Monday, June 23, 2014

Jill LePore: Robots, Creative Disruption and the Global Economy

Maria New, MD
"Every age has a theory of rising and falling, o f growth and decay, of bloom and wilt. Every age has a theory of about the past and the present, of what was and what is,  a notion of time, a theory of history.
   Disruptive innovation as a theory of change is meant to serve both as a chronicle of the past and as a model for the future."
    --Jill Lepore The New Yorker, June 23, 2014. 

In the end, Lepore says "disruptive innovation" is blind to continuity, and fails as  a prophet. 

In his New York Times piece, "Fear Not the Coming of the Robots" Steven Rattner, argues the innovations in technology since the industrial revolution have displaced people, eliminated jobs, but the overall effect of putting telephone operators, typists, travel agents, gas station attendants and elevator operators out of work has been good because it has occurred in the setting of allowing consumers to do all these jobs themselves, better, faster and with little or no expense.

All this makes the Phantom look around his own world of physicians and surgeons and see the changes and wonder which are for the better and which are not.  Surgeons who grasped the importance of laporoscopic surgery by which a gall bladder or a colon can be removed through the use of fiber optic instruments through 4 puncture holes rather than through long incisions through layers of fat, muscle and peritoneum found themselves busier than ever, while those who cleaved to the notion that a beautifully done dissection down to a gall bladder is as much a work of art as a medical procedure, found themselves out of work.  This may be heartless, but it is progress.

On the other hand, the entry of women who are mothers into a profession has changed things, disrupting the value system which placed the patient first.  This system once valued self sacrifice, putting the patient ahead of your own needs, ahead of the needs of your family.  Now, doctors do not apologize for telling a patient they have to leave now, to take their children to the lake for the weekend. Someone who doesn't know you will take the next shift. I limit my commitment to your care. My kids come first.

And then there is the judgment about what it means to be good or to be the best. We are always told America has the world's best medical care. But the Phantom is currently skulking about the international meeting of 10,000 endocrinologists and he was stunned by the presentation of an Italian who showed videos of procedures using ultrasound to inject metastases from thyroid cancer, and successfully treat patients without surgery in the office. When an American asked, from the audience, if the Italian had any thoughts on why American doctors were so far behind  the Europeans in this area, the Italian shrugged, thought for a moment, likely considered the politics of his conjecture and finally said, "Well, you Americans do not have a national health system. We have only to show this procedure works, that it saves the system money and it is good for the patients and we get approval.  The primary consideration is what is good medicine. Here, it's always about who makes the profit."

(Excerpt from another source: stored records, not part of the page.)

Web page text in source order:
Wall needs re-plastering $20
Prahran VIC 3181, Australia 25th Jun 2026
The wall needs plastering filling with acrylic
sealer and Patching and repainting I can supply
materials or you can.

Then, consider Maria New.  Dr. New is now in her late 80's. When she was in her late 30's she saw children at Cornell Medical school who had been born with "ambiguous genitalia."  A girl would have a clitoris so enlarged, it looked like a penis and her labia were almost fused. Dr. New suspected these girls had been exposed to high levels of male hormone in utero and she had a steroid lab at her disposal to test the blood of these girls and she quickly figured out the biochemistry.  In stages, with advances in technology, she was able to make the diagnosis and define the biochemistry in each patient within a week of birth, then on the day of birth, then months before birth, but only recently has technology allowed the identification of this problem in utero by simply drawing blood from the mother, and this can now be done so early in pregnancy, the problem can be prevented by treating mothers of affected daughters with simple medication--but only if you know the daughter  in utero has that diagnosis.

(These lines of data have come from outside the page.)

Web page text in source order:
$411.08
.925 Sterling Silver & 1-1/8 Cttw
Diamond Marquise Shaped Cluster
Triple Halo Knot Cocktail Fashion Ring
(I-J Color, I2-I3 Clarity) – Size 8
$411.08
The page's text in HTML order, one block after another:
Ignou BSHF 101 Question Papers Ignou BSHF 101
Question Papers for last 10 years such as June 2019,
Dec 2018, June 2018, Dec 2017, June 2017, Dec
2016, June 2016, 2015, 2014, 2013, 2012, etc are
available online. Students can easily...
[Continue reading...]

The problem for Dr. New is, the equipment needed to detect this disease, to allow treatment, costs almost half a million dollars and she cannot get a grant to do this.  Fortunately, an academic in Hong Kong offered to collaborate with her. He had the machine; she had the patients. 

She has to send her patients' blood from New York, by courier, to Hong Kong, where the studies are done within 24 hours.  She visited Oman, where they have two such machines in the hospital still in the boxes, unopened because they do not have a doctor in Oman who knows how to use them.  In New York City, Dr. New can only fill out forms and hope for fortune to smile upon her.

This is where we have come from the globalization of medicine, the aggrandizement of the  for profit motive in American medicine and the refusal of Americans to risk their best medicine in the world fora system of national health.

We have had disruptive innovation in American medicine and the results are decidedly mixed.  We are seeing advances, but they are coming from abroad. That is new. But is it progress?